Vefa bir semt midir?
Ağzımızdan düşürmediğimiz, ama hayatımızda ne kadar yaşattığımız meçhul olan bir kelime. Kimine göre eski dostluğu yâd etmek, kimine göre geçmişe sadakat, kimine göre de sadece bir İstanbul semti… vefa bir semtten çok daha fazlası, insanın karakterinde, vicdanında, ruhunda yeşeren bir değerdir. Vefâ, en temel anlamıyla bir kimsenin her türlü söz ve eyleminde sadakati esas alarak hareket etmesidir. Bu kapsamda sözünde durmak, ahdine ve akdine sadakat göstermek, emanete riayet etmek, bir işi tam ve kusursuz yerine getirme kararlılığına sahip olmaktır.

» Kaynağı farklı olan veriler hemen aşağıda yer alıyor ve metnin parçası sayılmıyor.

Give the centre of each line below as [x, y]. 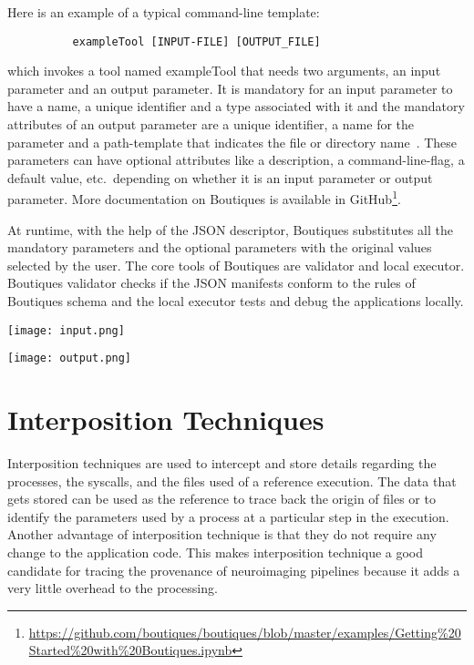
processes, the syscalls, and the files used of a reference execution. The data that [232, 481]
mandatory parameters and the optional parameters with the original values [220, 247]
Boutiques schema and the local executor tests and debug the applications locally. [236, 301]
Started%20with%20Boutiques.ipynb [130, 650]
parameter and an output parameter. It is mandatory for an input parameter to [230, 88]
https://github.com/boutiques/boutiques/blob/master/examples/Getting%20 [245, 632]
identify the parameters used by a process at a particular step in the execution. [228, 516]
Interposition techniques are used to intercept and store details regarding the [222, 463]
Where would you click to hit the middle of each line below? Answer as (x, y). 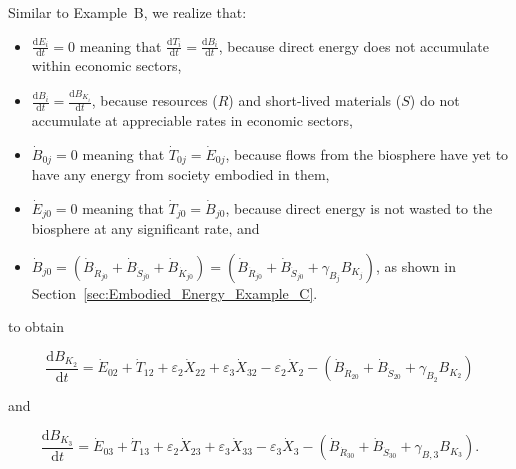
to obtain (36, 326)
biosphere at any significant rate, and (145, 228)
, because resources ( (154, 100)
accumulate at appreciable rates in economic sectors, (192, 120)
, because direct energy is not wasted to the (359, 207)
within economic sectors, (106, 65)
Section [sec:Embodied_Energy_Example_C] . (174, 292)
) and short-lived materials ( (315, 100)
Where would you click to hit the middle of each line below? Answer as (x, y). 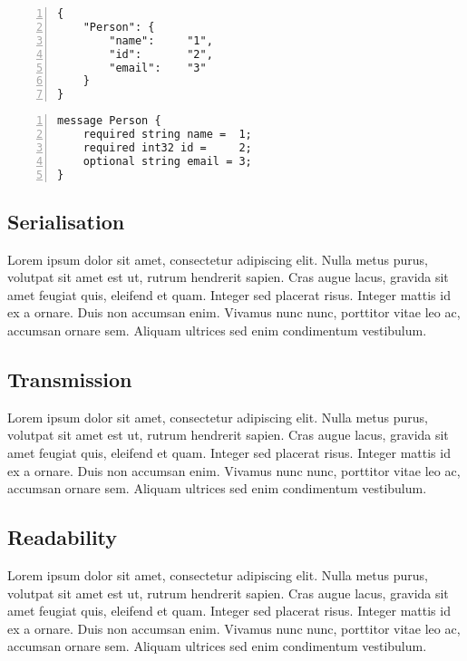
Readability (63, 537)
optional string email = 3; (167, 161)
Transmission (70, 379)
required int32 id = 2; (167, 147)
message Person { (109, 121)
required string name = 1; (167, 134)
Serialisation (66, 221)
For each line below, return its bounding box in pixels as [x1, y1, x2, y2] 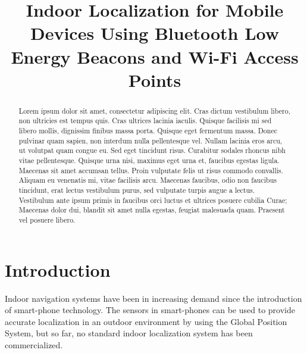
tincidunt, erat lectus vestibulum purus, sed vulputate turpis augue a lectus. [18, 185, 255, 195]
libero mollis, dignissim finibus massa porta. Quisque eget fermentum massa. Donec [18, 126, 277, 136]
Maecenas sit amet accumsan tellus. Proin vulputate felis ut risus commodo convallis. [18, 165, 283, 175]
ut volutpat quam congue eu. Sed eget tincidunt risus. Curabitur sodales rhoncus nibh [18, 145, 286, 155]
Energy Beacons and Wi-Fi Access [11, 44, 299, 68]
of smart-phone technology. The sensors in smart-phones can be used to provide [5, 304, 295, 316]
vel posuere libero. [18, 214, 76, 224]
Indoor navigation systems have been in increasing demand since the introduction [5, 292, 302, 304]
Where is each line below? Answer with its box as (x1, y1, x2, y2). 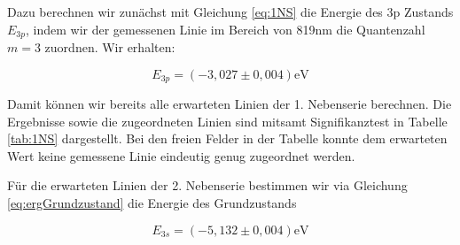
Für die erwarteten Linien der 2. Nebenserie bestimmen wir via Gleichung (7, 176, 408, 195)
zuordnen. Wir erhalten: (44, 38, 175, 57)
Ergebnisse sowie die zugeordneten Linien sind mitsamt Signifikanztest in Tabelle (7, 111, 448, 130)
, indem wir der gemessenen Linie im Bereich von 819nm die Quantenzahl (25, 19, 425, 38)
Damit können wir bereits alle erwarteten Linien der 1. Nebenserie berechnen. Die (7, 95, 452, 113)
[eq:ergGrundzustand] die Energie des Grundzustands (7, 194, 297, 212)
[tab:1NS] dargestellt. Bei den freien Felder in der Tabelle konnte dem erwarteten (7, 129, 448, 148)
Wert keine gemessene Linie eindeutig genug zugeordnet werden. (7, 146, 355, 165)

Vefa neden bu kadar önemli? Fertlerin diğerleriyle ilişkisini sağlayan, toplumsal dağınıklığı, bozulmayı engelleyen bağdır. Milletler bu hasletle fazilete erer. Devletler bu meziyetle itibarını koruyabilir. Aileler sadakatle varlıklarını devam ettirebilir.
İnsan hatırlanmak ister. Bir zamanlar yan yana yürüdüğü insanların, omuz omuza mücadele verdiği dostların, ekmeğini bölüştüğü akrabaların vefalı olmasını bekler. Ahde vefa, verilen sözün, edilen yeminlerin, geçmişte yaşanmış iyi günlerin hatırını sayar. Çagımız vefa yoksunluğu çekiyor. Bugün, menfaatler dostluğun önüne geçip vefa kavramı nostaljik bir hatıraya dönüşüyor.
İLMİ VE DİNİ AÇIDAN VEFA
İslam’da vefa, insanı erdemli kılan en önemli hasletlerden biridir. Hz. Peygamber (s.a.v), vefanın en güzel örneklerini sergileyip, düşmanlarının bile hakkını teslim etmiştir. Kur’an-ı Kerim’de, “Sözünüzde durun, çünkü verilen söz sorumluluk gerektirir” (İsra, 34) buyurularak, vefanın sadece insana değil, Allah’a ve topluma karşı bir sorumluluğunu vurgulanmıştır. Vefa, verilen sözde durmak, emanete sahip çıkmak, dostluğu, akrabalığı, kardeşliği menfaatlere feda etmemektir.
SOSYOLOJİK VE DUYGUSAL BOYUTU
Bir toplumda vefa azalırsa, güven de azalır. Güvenin olmadığı bir yerde insanlar birbirine sırt döner, dostluklar çıkar ilişkisine dönüşür. Bugün insanların birbirine duyduğu güvensizlik, akrabalık bağlarının zayıflaması, vefasızlığın en somut örnekleridir. Eskiden mahalle kültürü içinde herkes birbirine sahip çıkardı, şimdi ise yan komşumuzun adını bile bilmiyoruz. Vefa, toplumsal bir çimentodur; eksildiğinde toplumda yalnızlaşma, bireyselleşme ve sevgisizlik baş gösterir.
BİLİMSEL VE PSİKOLOJİK ETKİLERİ
Psikologlara göre, vefasızlık insanı derin bir boşluğa sürükler. İnsan, hayatında kıymet verip emek harcadığı kişilerden aynı özeni bekler. Beklenen vefa gösterilmediğinde, kişi duygusal kırılmalar yaşar, güven duygusu zedelenir. Uzun vadede yalnızlaşmaya, hatta depresyona neden olabilir. Zira insan, hayatına dokunan insanların da kendisini unutmadığını bilmek ister.
PEKİ, ÇARE NEDİR?
Vefayı semt ismi olmaktan çıkarıp hayatımıza dahil etmeliyiz. Emeği geçenleri hatırlamalı, dostlukları çıkarlara feda etmemeli, sadece iyi gün dostu olmamalıyız. Bize iyilik edenlere bir teşekkür mesajı yazmak, eski bir dostu aramak, anne-babamızı unutmayıp hâl hatır sormak… Küçük ama anlamlı adımlardır.
Unutmayalım ki vefa gösteren, vefa bulur. Vefasızlık eken ise bir gün, unutulmuşluk biçer.